» Exercise data:
■ ■ ■ ■ ■ ■ ■

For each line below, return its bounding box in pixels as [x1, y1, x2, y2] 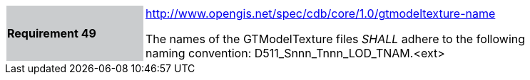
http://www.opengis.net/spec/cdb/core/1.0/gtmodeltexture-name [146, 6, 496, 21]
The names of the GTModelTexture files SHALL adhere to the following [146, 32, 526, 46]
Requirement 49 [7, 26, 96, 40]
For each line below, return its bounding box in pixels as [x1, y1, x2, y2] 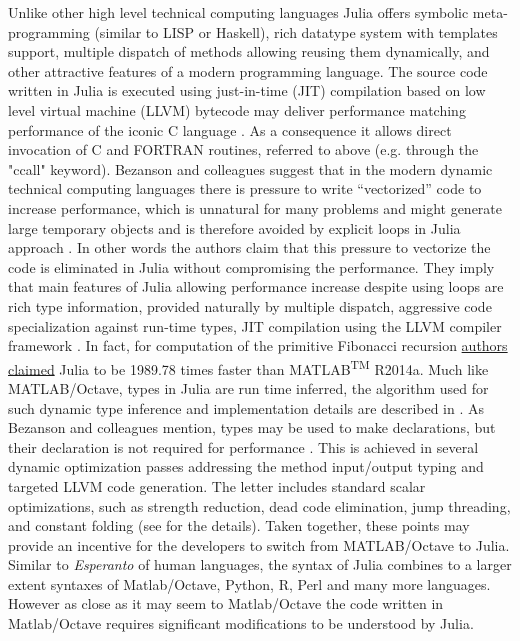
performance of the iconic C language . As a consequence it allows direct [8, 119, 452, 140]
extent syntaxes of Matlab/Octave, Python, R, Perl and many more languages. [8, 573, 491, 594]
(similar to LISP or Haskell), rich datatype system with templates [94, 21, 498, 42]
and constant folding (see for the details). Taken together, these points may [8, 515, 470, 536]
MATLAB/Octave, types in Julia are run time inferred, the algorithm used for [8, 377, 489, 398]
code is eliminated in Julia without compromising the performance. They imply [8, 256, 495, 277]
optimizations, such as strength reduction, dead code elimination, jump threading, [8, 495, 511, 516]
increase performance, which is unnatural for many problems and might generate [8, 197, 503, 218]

■ ■ ■ ■ ■ ■ ■

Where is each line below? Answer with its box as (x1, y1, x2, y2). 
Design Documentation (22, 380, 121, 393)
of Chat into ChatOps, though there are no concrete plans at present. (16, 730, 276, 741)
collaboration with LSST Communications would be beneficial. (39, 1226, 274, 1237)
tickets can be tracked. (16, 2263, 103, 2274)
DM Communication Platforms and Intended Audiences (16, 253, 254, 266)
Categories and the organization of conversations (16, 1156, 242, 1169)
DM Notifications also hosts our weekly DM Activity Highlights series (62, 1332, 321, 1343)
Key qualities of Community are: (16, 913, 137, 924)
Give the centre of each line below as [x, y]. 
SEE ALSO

■ ■ ■ ■ ■ ■ ■

Print, without alteration, only the lines above between the one holding "performance of the" and the one holding "and constant folding", inclusive.

performance of the iconic C language . As a consequence it allows direct [8, 119, 452, 140]
extent syntaxes of Matlab/Octave, Python, R, Perl and many more languages. [8, 573, 491, 594]
(similar to LISP or Haskell), rich datatype system with templates [94, 21, 498, 42]
and constant folding (see for the details). Taken together, these points may [8, 515, 470, 536]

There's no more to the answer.